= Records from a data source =
════════════════

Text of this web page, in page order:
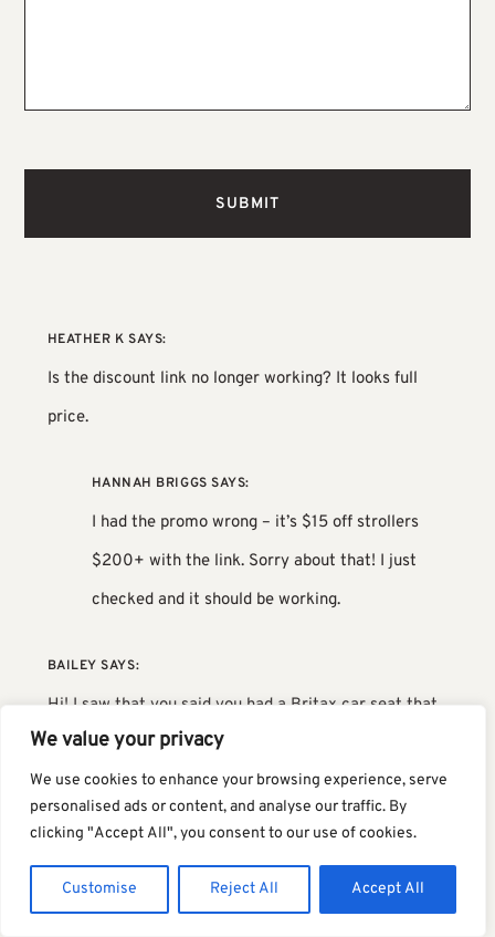
We value your privacy
We use cookies to enhance your browsing experience, serve
personalised ads or content, and analyse our traffic. By
clicking "Accept All", you consent to our use of cookies.
Customise Reject All Accept All
HEATHER K SAYS:
Is the discount link no longer working? It looks full
price.
HANNAH BRIGGS SAYS:
I had the promo wrong – it’s $15 off strollers
$200+ with the link. Sorry about that! I just
checked and it should be working.
BAILEY SAYS:
Hi! I saw that you said you had a Britax car seat that
worked with the Tour – am I reading that correctly
and do you mind sharing which seat? We have the
Willow and it isn’t listed as Tour compatible, but I’d
love if it happened to work! Thank you!
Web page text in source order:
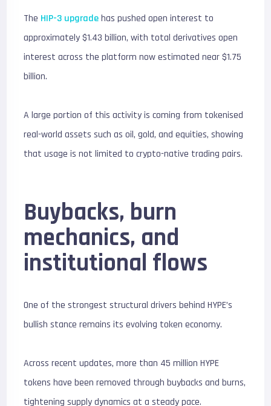
The HIP-3 upgradehas pushed open interest to
approximately $1.43 billion, with total derivatives open
interest across the platform now estimated near $1.75
billion.
A large portion of this activity is coming from tokenised
real-world assets such as oil, gold, and equities, showing
that usage is not limited to crypto-native trading pairs.
Buybacks, burn
mechanics, and
institutional flows
One of the strongest structural drivers behind HYPE’s
bullish stance remains its evolving token economy.
Across recent updates, more than 45 million HYPE
tokens have been removed through buybacks and burns,
tightening supply dynamics at a steady pace.
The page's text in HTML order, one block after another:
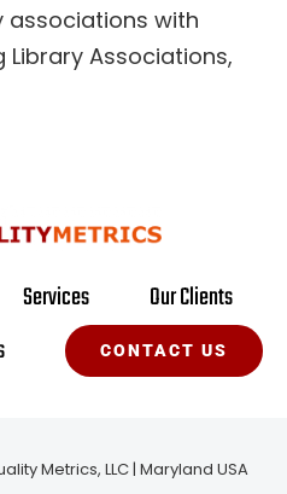
associations with
Library Associations,
Services
Our Clients
CONTACT US
Metrics, LLC | Maryland USA
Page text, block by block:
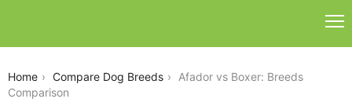
Home Compare Dog Breeds
Afador vs Boxer: Breeds
Comparison
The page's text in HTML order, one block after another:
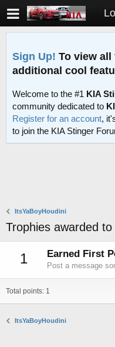
Sign Up! To view
additional cool
Welcome to the #1 KIA
community dedicated to
Register for an account,
to join the KIA Stinger
ItsYaBoyHoudini
Trophies awarded
1 Earned First
Post a message
Total points: 1
ItsYaBoyHoudini
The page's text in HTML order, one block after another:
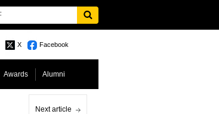
X Facebook
Awards Alumni
Next article
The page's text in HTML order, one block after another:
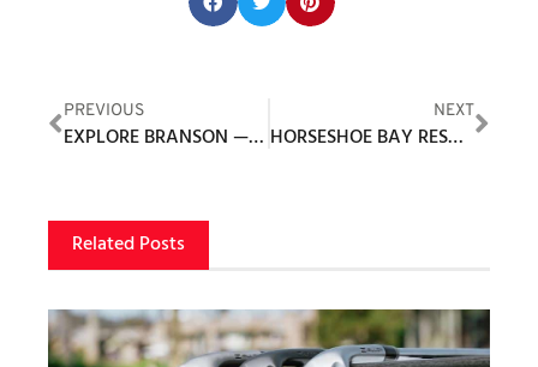
PREVIOUS
EXPLORE BRANSON — OLD AND NEW
NEXT
HORSESHOE BAY RESORT ANNOUNCES SUMMER, FALL GOLF PACKAGES
Related Posts
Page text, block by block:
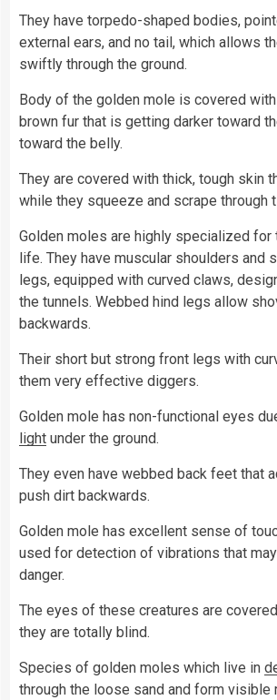
They have torpedo-shaped bodies,
external ears, and no tail, which allows
swiftly through the ground.
Body of the golden mole is covered
brown fur that is getting darker toward
toward the belly.
They are covered with thick, tough skin
while they squeeze and scrape through
Golden moles are highly specialized for
life. They have muscular shoulders and
legs, equipped with curved claws,
the tunnels. Webbed hind legs allow
backwards.
Their short but strong front legs with
them very effective diggers.
Golden mole has non-functional eyes
light under the ground.
They even have webbed back feet that
push dirt backwards.
Golden mole has excellent sense of
used for detection of vibrations that
danger.
The eyes of these creatures are
they are totally blind.
Species of golden moles which live in
through the loose sand and form visible
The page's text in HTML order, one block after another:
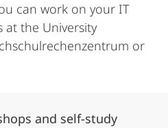
can work on your IT
at the University
or
and self-study
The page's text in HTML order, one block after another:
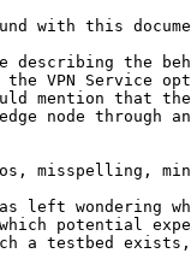
with this
describing the
VPN Service
mention that
node through
misspelling,
left wondering
potential
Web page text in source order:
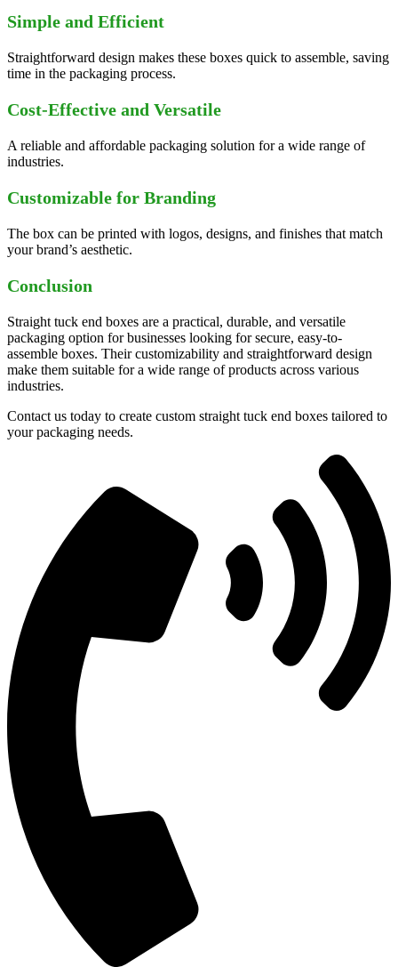
Simple and Efficient
Straightforward design makes these boxes quick to assemble, saving
time in the packaging process.
Cost-Effective and Versatile
A reliable and affordable packaging solution for a wide range of
industries.
Customizable for Branding
The box can be printed with logos, designs, and finishes that match
your brand’s aesthetic.
Conclusion
Straight tuck end boxes are a practical, durable, and versatile
packaging option for businesses looking for secure, easy-to-
assemble boxes. Their customizability and straightforward design
make them suitable for a wide range of products across various
industries.
Contact us today to create custom straight tuck end boxes tailored to
your packaging needs.
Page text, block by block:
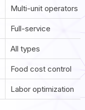
Multi-unit operators
Full-service
All types
Food cost control
Labor optimization
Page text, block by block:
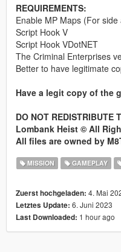
REQUIREMENTS:
Enable MP Maps (For side
Script Hook V
Script Hook VDotNET
The Criminal Enterprises
Better to have legitimate
Have a legit copy of the
DO NOT REDISTRIBUTE
Lombank Heist © All
All files are owned by
MISSION GAMEPLAY
Zuerst hochgeladen: 4. Mai
Letztes Update: 6. Juni 2023
Last Downloaded: 1 hour ago
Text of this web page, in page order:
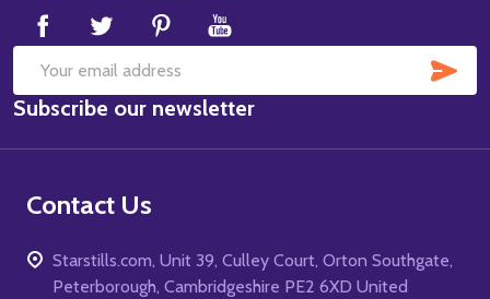
Email
Address
Subscribe our newsletter
Contact Us
Starstills.com, Unit 39, Culley Court, Orton Southgate,
Peterborough, Cambridgeshire PE2 6XD United
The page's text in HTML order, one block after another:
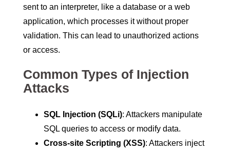
sent to an interpreter, like a database or a web
application, which processes it without proper
validation. This can lead to unauthorized actions
or access.
Common Types of Injection
Attacks
SQL Injection (SQLi): Attackers manipulate
SQL queries to access or modify data.
Cross-site Scripting (XSS): Attackers inject
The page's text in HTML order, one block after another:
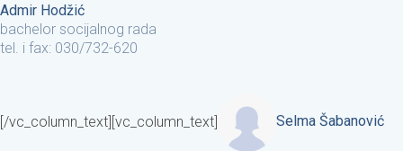
Admir Hodžić
bachelor socijalnog rada
tel. i fax: 030/732-620
[/vc_column_text][vc_column_text] Selma Šabanović
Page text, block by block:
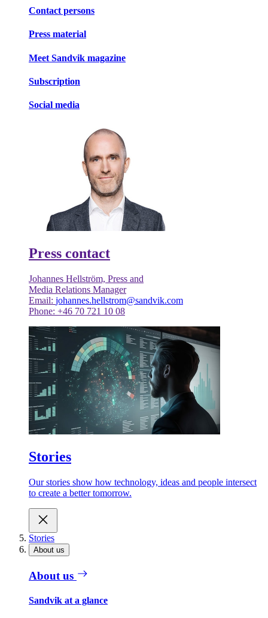
Contact persons
Press material
Meet Sandvik magazine
Subscription
Social media
Press contact
Johannes Hellström, Press and
Media Relations Manager
Email: johannes.hellstrom@sandvik.com
Phone: +46 70 721 10 08
Stories
Our stories show how technology, ideas and people intersect
to create a better tomorrow.
Stories
About us
About us
Sandvik at a glance
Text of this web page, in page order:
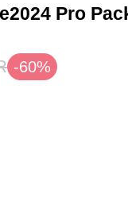
Pro
-60%
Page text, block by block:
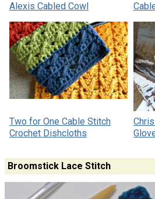
Alexis Cabled Cowl
Two for One Cable Stitch
Crochet Dishcloths
Broomstick Lace Stitch
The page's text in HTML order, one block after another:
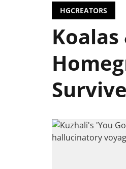
HGCREATORS
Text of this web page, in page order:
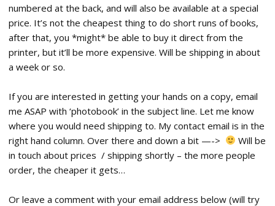
numbered at the back, and will also be available at a special
price. It’s not the cheapest thing to do short runs of books,
after that, you *might* be able to buy it direct from the
printer, but it’ll be more expensive. Will be shipping in about
a week or so.
If you are interested in getting your hands on a copy, email
me ASAP with ‘photobook’ in the subject line. Let me know
where you would need shipping to. My contact email is in the
right hand column. Over there and down a bit —->
Will be
in touch about prices / shipping shortly – the more people
order, the cheaper it gets…
Or leave a comment with your email address below (will try
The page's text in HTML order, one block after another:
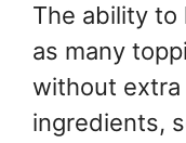
The ability to
as many
without extra
ingredients,
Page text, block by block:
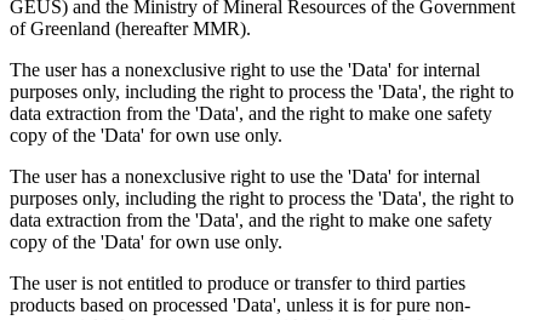
GEUS) and the Ministry of Mineral Resources of the Government
of Greenland (hereafter MMR).
The user has a nonexclusive right to use the 'Data' for internal
purposes only, including the right to process the 'Data', the right to
data extraction from the 'Data', and the right to make one safety
copy of the 'Data' for own use only.
The user has a nonexclusive right to use the 'Data' for internal
purposes only, including the right to process the 'Data', the right to
data extraction from the 'Data', and the right to make one safety
copy of the 'Data' for own use only.
The user is not entitled to produce or transfer to third parties
products based on processed 'Data', unless it is for pure non-
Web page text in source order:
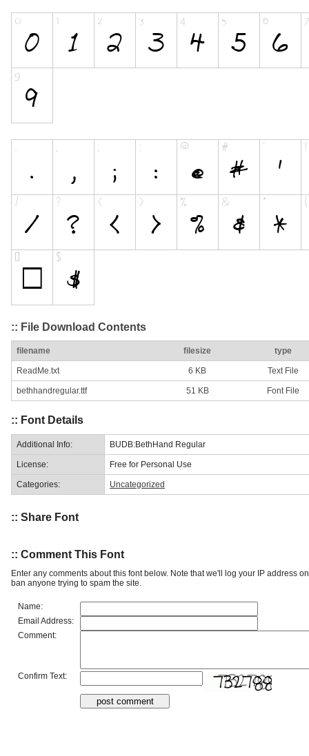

════════════════

= What the exercise asks =
Leave the images out and print each entry exactly.

= Task output =
Text of this web page, in page order:
We value your privacy
We use cookies to enhance your browsing experience, serve
personalised ads or content, and analyse our traffic. By
clicking "Accept All", you consent to our use of cookies.
Customise Reject All Accept All
HEATHER K SAYS:
Is the discount link no longer working? It looks full
price.
HANNAH BRIGGS SAYS:
I had the promo wrong – it’s $15 off strollers
$200+ with the link. Sorry about that! I just
checked and it should be working.
BAILEY SAYS:
Hi! I saw that you said you had a Britax car seat that
worked with the Tour – am I reading that correctly
and do you mind sharing which seat? We have the
Willow and it isn’t listed as Tour compatible, but I’d
love if it happened to work! Thank you!
Web page text in source order:
The HIP-3 upgradehas pushed open interest to
approximately $1.43 billion, with total derivatives open
interest across the platform now estimated near $1.75
billion.
A large portion of this activity is coming from tokenised
real-world assets such as oil, gold, and equities, showing
that usage is not limited to crypto-native trading pairs.
Buybacks, burn
mechanics, and
institutional flows
One of the strongest structural drivers behind HYPE’s
bullish stance remains its evolving token economy.
Across recent updates, more than 45 million HYPE
tokens have been removed through buybacks and burns,
tightening supply dynamics at a steady pace.
The page's text in HTML order, one block after another:
associations with
Library Associations,
Services
Our Clients
CONTACT US
Metrics, LLC | Maryland USA
Page text, block by block:
Home Compare Dog Breeds
Afador vs Boxer: Breeds
Comparison
The page's text in HTML order, one block after another:
Sign Up! To view
additional cool
Welcome to the #1 KIA
community dedicated to
Register for an account,
to join the KIA Stinger
ItsYaBoyHoudini
Trophies awarded
1 Earned First
Post a message
Total points: 1
ItsYaBoyHoudini
The page's text in HTML order, one block after another:
X Facebook
Awards Alumni
Next article
The page's text in HTML order, one block after another:
PREVIOUS
EXPLORE BRANSON — OLD AND NEW
NEXT
HORSESHOE BAY RESORT ANNOUNCES SUMMER, FALL GOLF PACKAGES
Related Posts
Page text, block by block:
They have torpedo-shaped bodies,
external ears, and no tail, which allows
swiftly through the ground.
Body of the golden mole is covered
brown fur that is getting darker toward
toward the belly.
They are covered with thick, tough skin
while they squeeze and scrape through
Golden moles are highly specialized for
life. They have muscular shoulders and
legs, equipped with curved claws,
the tunnels. Webbed hind legs allow
backwards.
Their short but strong front legs with
them very effective diggers.
Golden mole has non-functional eyes
light under the ground.
They even have webbed back feet that
push dirt backwards.
Golden mole has excellent sense of
used for detection of vibrations that
danger.
The eyes of these creatures are
they are totally blind.
Species of golden moles which live in
through the loose sand and form visible
The page's text in HTML order, one block after another:
can work on your IT
at the University
or
and self-study
The page's text in HTML order, one block after another:
with this
describing the
VPN Service
mention that
node through
misspelling,
left wondering
potential
Web page text in source order:
Simple and Efficient
Straightforward design makes these boxes quick to assemble, saving
time in the packaging process.
Cost-Effective and Versatile
A reliable and affordable packaging solution for a wide range of
industries.
Customizable for Branding
The box can be printed with logos, designs, and finishes that match
your brand’s aesthetic.
Conclusion
Straight tuck end boxes are a practical, durable, and versatile
packaging option for businesses looking for secure, easy-to-
assemble boxes. Their customizability and straightforward design
make them suitable for a wide range of products across various
industries.
Contact us today to create custom straight tuck end boxes tailored to
your packaging needs.
Page text, block by block:
Multi-unit operators
Full-service
All types
Food cost control
Labor optimization
Page text, block by block:
REQUIREMENTS:
Enable MP Maps (For side
Script Hook V
Script Hook VDotNET
The Criminal Enterprises
Better to have legitimate
Have a legit copy of the
DO NOT REDISTRIBUTE
Lombank Heist © All
All files are owned by
MISSION GAMEPLAY
Zuerst hochgeladen: 4. Mai
Letztes Update: 6. Juni 2023
Last Downloaded: 1 hour ago
Text of this web page, in page order:
Email
Address
Subscribe our newsletter
Contact Us
Starstills.com, Unit 39, Culley Court, Orton Southgate,
Peterborough, Cambridgeshire PE2 6XD United
The page's text in HTML order, one block after another:
sent to an interpreter, like a database or a web
application, which processes it without proper
validation. This can lead to unauthorized actions
or access.
Common Types of Injection
Attacks
SQL Injection (SQLi): Attackers manipulate
SQL queries to access or modify data.
Cross-site Scripting (XSS): Attackers inject
The page's text in HTML order, one block after another:
Admir Hodžić
bachelor socijalnog rada
tel. i fax: 030/732-620
[/vc_column_text][vc_column_text] Selma Šabanović
Page text, block by block:
Contact persons
Press material
Meet Sandvik magazine
Subscription
Social media
Press contact
Johannes Hellström, Press and
Media Relations Manager
Email: johannes.hellstrom@sandvik.com
Phone: +46 70 721 10 08
Stories
Our stories show how technology, ideas and people intersect
to create a better tomorrow.
Stories
About us
About us
Sandvik at a glance
Text of this web page, in page order:
Pro
-60%
Page text, block by block:
Alexis Cabled Cowl
Two for One Cable Stitch
Crochet Dishcloths
Broomstick Lace Stitch
The page's text in HTML order, one block after another:
HGCREATORS
Text of this web page, in page order:
numbered at the back, and will also be available at a special
price. It’s not the cheapest thing to do short runs of books,
after that, you *might* be able to buy it direct from the
printer, but it’ll be more expensive. Will be shipping in about
a week or so.
If you are interested in getting your hands on a copy, email
me ASAP with ‘photobook’ in the subject line. Let me know
where you would need shipping to. My contact email is in the
right hand column. Over there and down a bit —->
Will be
in touch about prices / shipping shortly – the more people
order, the cheaper it gets…
Or leave a comment with your email address below (will try
The page's text in HTML order, one block after another:
The ability to
as many
without extra
ingredients,
Page text, block by block:
GEUS) and the Ministry of Mineral Resources of the Government
of Greenland (hereafter MMR).
The user has a nonexclusive right to use the 'Data' for internal
purposes only, including the right to process the 'Data', the right to
data extraction from the 'Data', and the right to make one safety
copy of the 'Data' for own use only.
The user has a nonexclusive right to use the 'Data' for internal
purposes only, including the right to process the 'Data', the right to
data extraction from the 'Data', and the right to make one safety
copy of the 'Data' for own use only.
The user is not entitled to produce or transfer to third parties
products based on processed 'Data', unless it is for pure non-
Web page text in source order:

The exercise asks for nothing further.